> _Prompt_: Every line from the one with "Give the box" to the end of the listing below must be printed exactly, with no other text and no pictures.
* * * * * * *
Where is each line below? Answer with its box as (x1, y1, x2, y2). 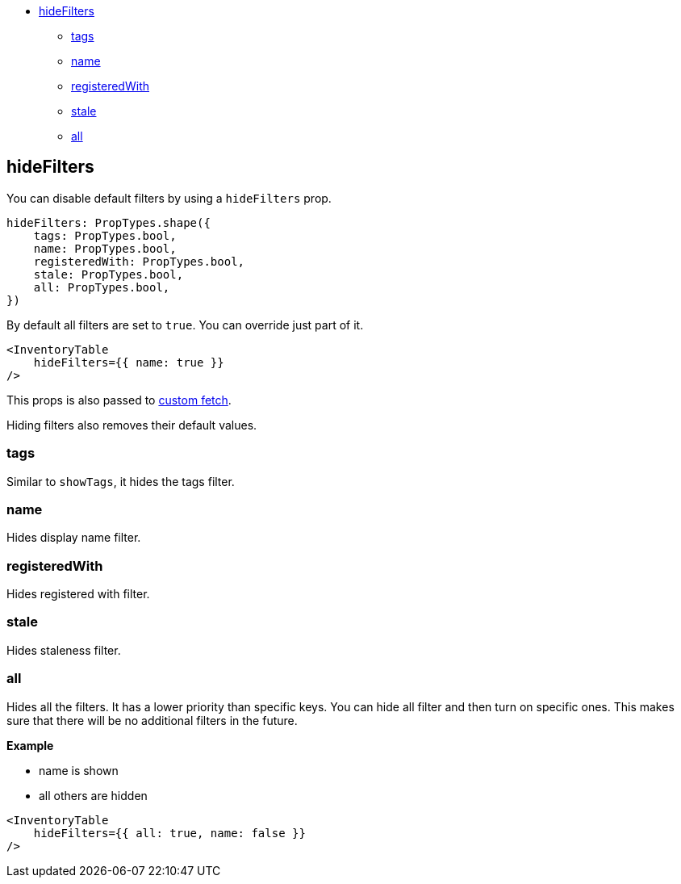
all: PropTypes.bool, (33, 280, 170, 294)
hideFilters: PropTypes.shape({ (6, 216, 211, 229)
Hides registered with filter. (6, 587, 150, 601)
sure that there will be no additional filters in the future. (6, 713, 298, 727)
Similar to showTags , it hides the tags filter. (6, 474, 235, 488)
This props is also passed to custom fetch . (6, 392, 232, 407)
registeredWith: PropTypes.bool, (33, 254, 245, 268)
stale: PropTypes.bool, (33, 267, 184, 281)
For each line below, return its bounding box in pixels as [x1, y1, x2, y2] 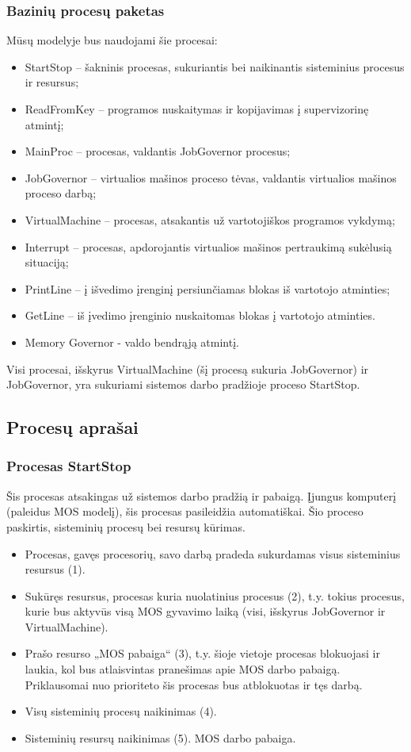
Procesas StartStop [6, 456, 131, 476]
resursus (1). [25, 561, 86, 577]
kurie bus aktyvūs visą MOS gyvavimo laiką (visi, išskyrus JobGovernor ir [25, 603, 386, 620]
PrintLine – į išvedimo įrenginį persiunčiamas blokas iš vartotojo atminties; [25, 280, 390, 297]
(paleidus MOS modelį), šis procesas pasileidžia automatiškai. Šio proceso [6, 503, 363, 520]
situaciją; [25, 254, 69, 270]
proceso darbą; [25, 185, 97, 201]
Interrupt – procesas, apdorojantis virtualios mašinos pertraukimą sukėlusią [25, 238, 392, 255]
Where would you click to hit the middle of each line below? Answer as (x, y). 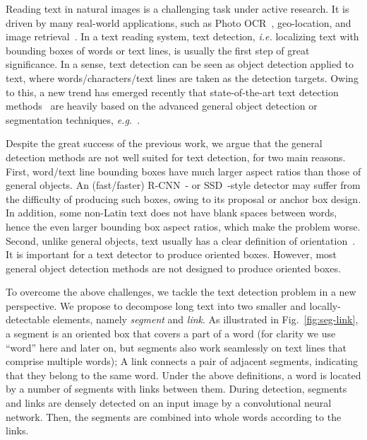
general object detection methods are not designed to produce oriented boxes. (173, 268)
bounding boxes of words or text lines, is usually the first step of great (158, 50)
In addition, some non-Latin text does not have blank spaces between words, (172, 213)
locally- (325, 305)
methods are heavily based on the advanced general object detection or (162, 106)
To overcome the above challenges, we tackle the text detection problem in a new (181, 292)
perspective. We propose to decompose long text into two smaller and (156, 305)
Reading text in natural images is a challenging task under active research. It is (178, 8)
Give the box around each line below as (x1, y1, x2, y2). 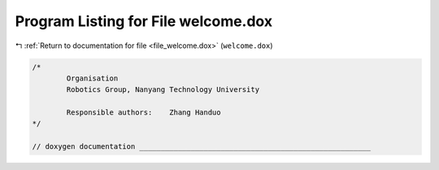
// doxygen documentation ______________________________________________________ (32, 142, 372, 151)
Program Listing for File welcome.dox (15, 12, 272, 30)
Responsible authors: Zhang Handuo (66, 108, 221, 117)
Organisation (66, 73, 119, 83)
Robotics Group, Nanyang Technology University (66, 85, 260, 94)
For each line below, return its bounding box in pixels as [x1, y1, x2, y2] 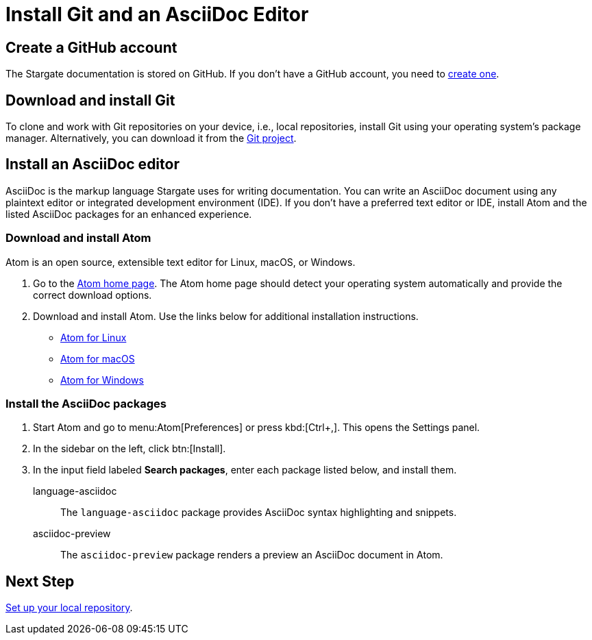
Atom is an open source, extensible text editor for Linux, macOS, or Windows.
* * * * * * *
> _Solution for this task_:
Give the box around each line below as (x1, y1, x2, y2). 
// doxygen documentation ______________________________________________________ (32, 142, 372, 151)
Program Listing for File welcome.dox (15, 12, 272, 30)
Responsible authors: Zhang Handuo (66, 108, 221, 117)
Organisation (66, 73, 119, 83)
Robotics Group, Nanyang Technology University (66, 85, 260, 94)
For each line below, return its bounding box in pixels as [x1, y1, x2, y2] 
Atom is an open source, extensible text editor for Linux, macOS, or Windows.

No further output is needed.